======== Information shown ========
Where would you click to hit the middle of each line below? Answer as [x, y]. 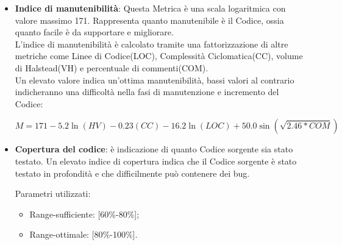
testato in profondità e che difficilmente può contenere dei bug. [132, 173]
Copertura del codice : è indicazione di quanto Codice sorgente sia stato [154, 149]
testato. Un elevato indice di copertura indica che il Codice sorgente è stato [156, 161]
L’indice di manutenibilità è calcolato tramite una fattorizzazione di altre [151, 44]
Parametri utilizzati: [53, 194]
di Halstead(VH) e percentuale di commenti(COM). [112, 67]
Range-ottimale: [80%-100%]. [84, 234]
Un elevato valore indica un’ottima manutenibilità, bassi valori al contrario [155, 80]
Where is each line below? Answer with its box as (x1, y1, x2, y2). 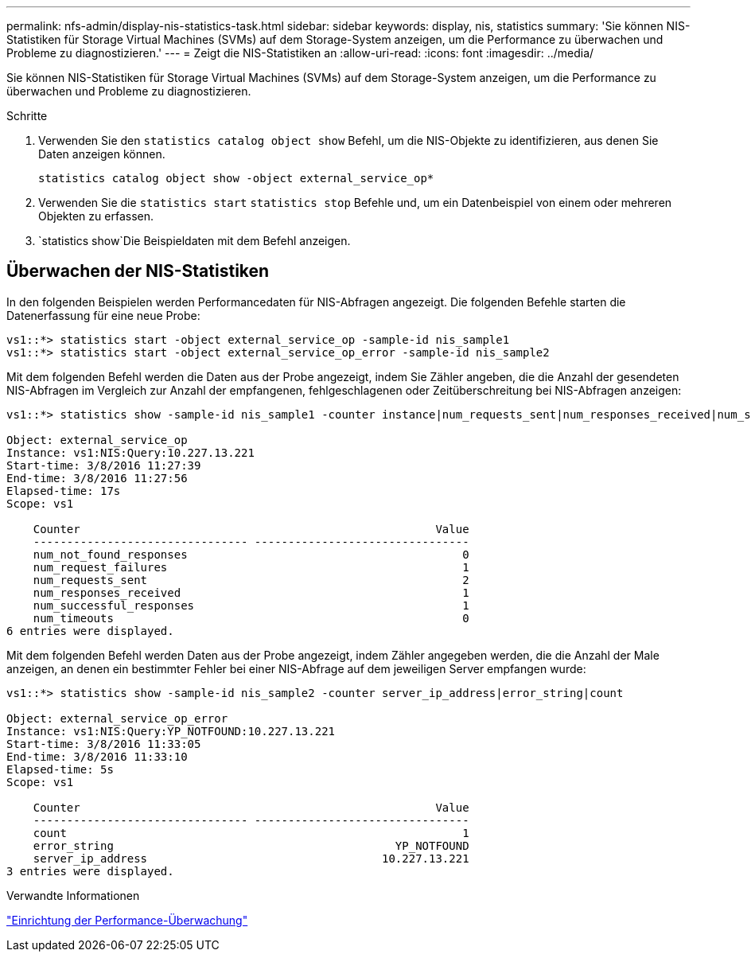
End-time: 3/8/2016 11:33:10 (6, 750, 188, 763)
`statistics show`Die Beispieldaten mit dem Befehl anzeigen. (38, 234, 351, 247)
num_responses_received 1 (33, 586, 469, 599)
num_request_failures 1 (33, 560, 469, 574)
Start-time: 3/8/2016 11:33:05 (6, 737, 201, 750)
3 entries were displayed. (6, 864, 174, 878)
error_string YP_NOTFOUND (33, 839, 469, 852)
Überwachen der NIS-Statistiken (6, 261, 270, 282)
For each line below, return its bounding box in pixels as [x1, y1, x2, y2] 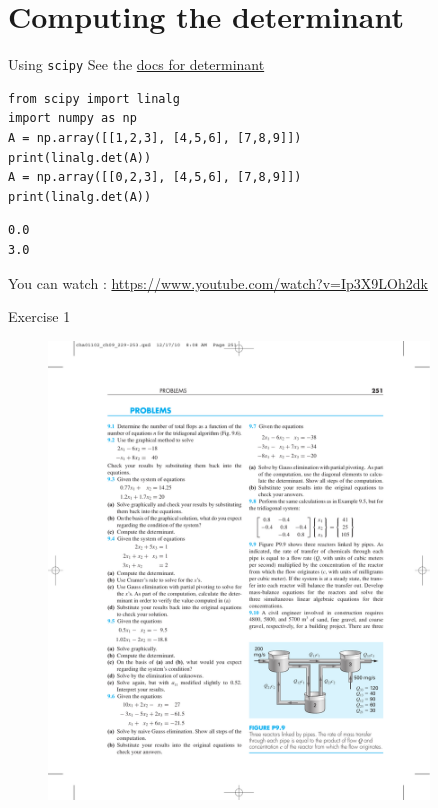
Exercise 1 [8, 306, 71, 327]
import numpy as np [8, 111, 137, 126]
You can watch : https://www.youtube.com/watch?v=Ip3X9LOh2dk [8, 272, 428, 293]
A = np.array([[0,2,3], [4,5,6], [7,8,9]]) [8, 170, 302, 185]
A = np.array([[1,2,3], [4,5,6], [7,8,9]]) [8, 130, 302, 145]
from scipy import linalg [8, 91, 180, 106]
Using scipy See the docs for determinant [8, 54, 265, 75]
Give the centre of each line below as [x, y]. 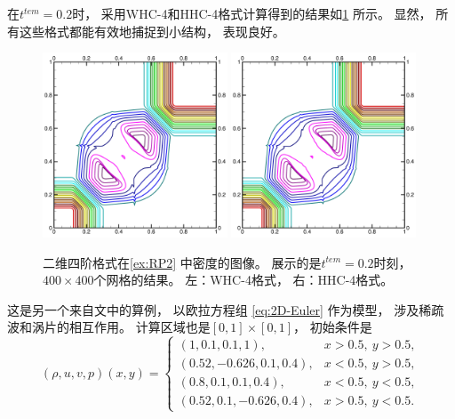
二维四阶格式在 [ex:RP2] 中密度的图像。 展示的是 [182, 262]
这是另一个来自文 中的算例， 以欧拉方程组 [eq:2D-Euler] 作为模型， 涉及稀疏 [226, 309]
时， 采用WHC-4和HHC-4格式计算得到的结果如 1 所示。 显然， [252, 13]
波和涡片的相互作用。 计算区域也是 [109, 327]
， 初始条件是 [333, 327]
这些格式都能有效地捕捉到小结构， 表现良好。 [152, 31]
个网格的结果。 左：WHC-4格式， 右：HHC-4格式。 [243, 280]
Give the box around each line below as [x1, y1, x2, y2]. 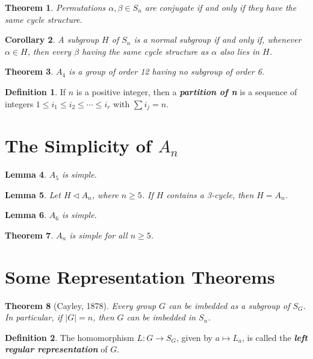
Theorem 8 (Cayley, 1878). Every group [5, 299, 156, 311]
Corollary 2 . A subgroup [5, 33, 99, 46]
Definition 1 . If [5, 85, 66, 98]
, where [91, 188, 119, 201]
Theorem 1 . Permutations [5, 1, 106, 13]
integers [5, 97, 34, 110]
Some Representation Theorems [5, 264, 275, 289]
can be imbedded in [126, 311, 196, 323]
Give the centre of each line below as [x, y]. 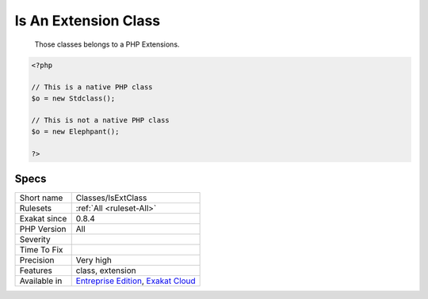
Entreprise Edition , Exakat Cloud [136, 281]
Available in [41, 281]
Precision [37, 260]
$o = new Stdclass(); [73, 98]
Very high [94, 260]
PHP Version [43, 229]
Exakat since [43, 219]
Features [36, 271]
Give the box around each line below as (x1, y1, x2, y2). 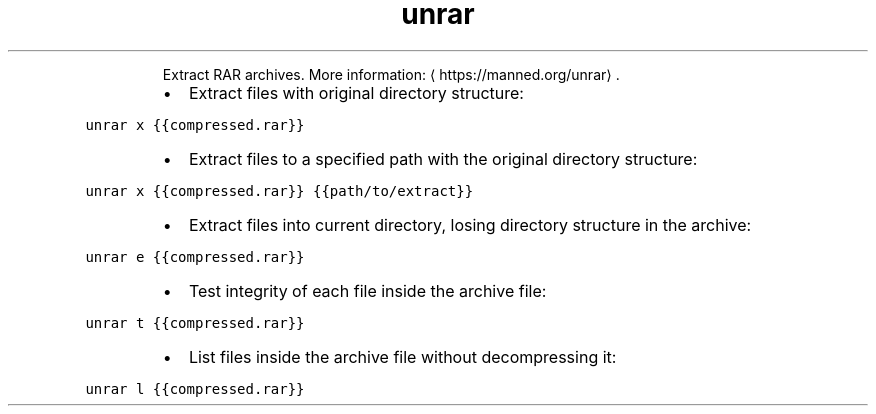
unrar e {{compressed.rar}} (85, 248, 305, 265)
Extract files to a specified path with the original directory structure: (188, 148, 698, 169)
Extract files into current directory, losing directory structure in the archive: (188, 214, 752, 235)
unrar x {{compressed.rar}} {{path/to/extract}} (85, 182, 474, 199)
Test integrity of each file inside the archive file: (188, 280, 547, 301)
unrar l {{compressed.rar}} (85, 380, 305, 397)
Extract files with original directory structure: (188, 82, 524, 103)
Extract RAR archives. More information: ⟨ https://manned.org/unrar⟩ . (162, 65, 620, 83)
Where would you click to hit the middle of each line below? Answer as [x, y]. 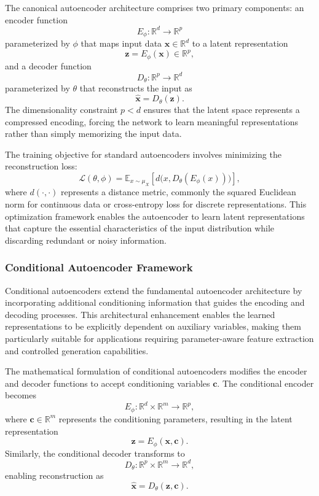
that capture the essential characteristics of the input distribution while [140, 228]
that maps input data [121, 43]
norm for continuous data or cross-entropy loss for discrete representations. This [156, 204]
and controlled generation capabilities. [77, 350]
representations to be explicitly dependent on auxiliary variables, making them [153, 326]
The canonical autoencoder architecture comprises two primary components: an [155, 7]
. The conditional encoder [266, 383]
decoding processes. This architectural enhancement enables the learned [140, 314]
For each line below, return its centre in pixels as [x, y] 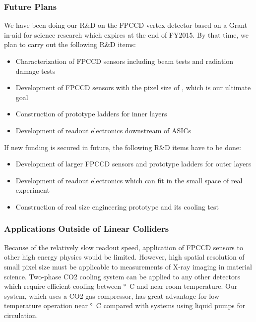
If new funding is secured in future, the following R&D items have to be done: [123, 147]
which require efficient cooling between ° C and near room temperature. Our [121, 286]
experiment [32, 190]
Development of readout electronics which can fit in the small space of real [129, 180]
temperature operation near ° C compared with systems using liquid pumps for [125, 305]
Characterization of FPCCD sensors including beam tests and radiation [125, 61]
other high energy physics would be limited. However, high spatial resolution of [124, 257]
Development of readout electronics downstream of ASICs [103, 130]
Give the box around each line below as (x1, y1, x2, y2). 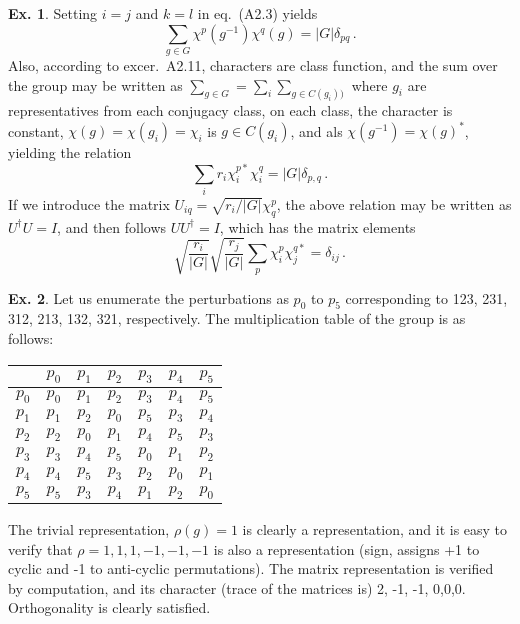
========
• [Task statement]: From the material above, give again exactly the lines from the one that contains "Definition 1 . If [5, 85, 66, 98]" through the one that contains "Extract files to", and leave out the pictures.

• [Written answer]:
Definition 1 . If [5, 85, 66, 98]
, where [91, 188, 119, 201]
Theorem 1 . Permutations [5, 1, 106, 13]
integers [5, 97, 34, 110]
Some Representation Theorems [5, 264, 275, 289]
can be imbedded in [126, 311, 196, 323]
Give the centre of each line below as [x, y]. 
Entreprise Edition , Exakat Cloud [136, 281]
Available in [41, 281]
Precision [37, 260]
$o = new Stdclass(); [73, 98]
Very high [94, 260]
PHP Version [43, 229]
Exakat since [43, 219]
Features [36, 271]
Give the box around each line below as (x1, y1, x2, y2). 
unrar e {{compressed.rar}} (85, 248, 305, 265)
Extract files to a specified path with the original directory structure: (188, 148, 698, 169)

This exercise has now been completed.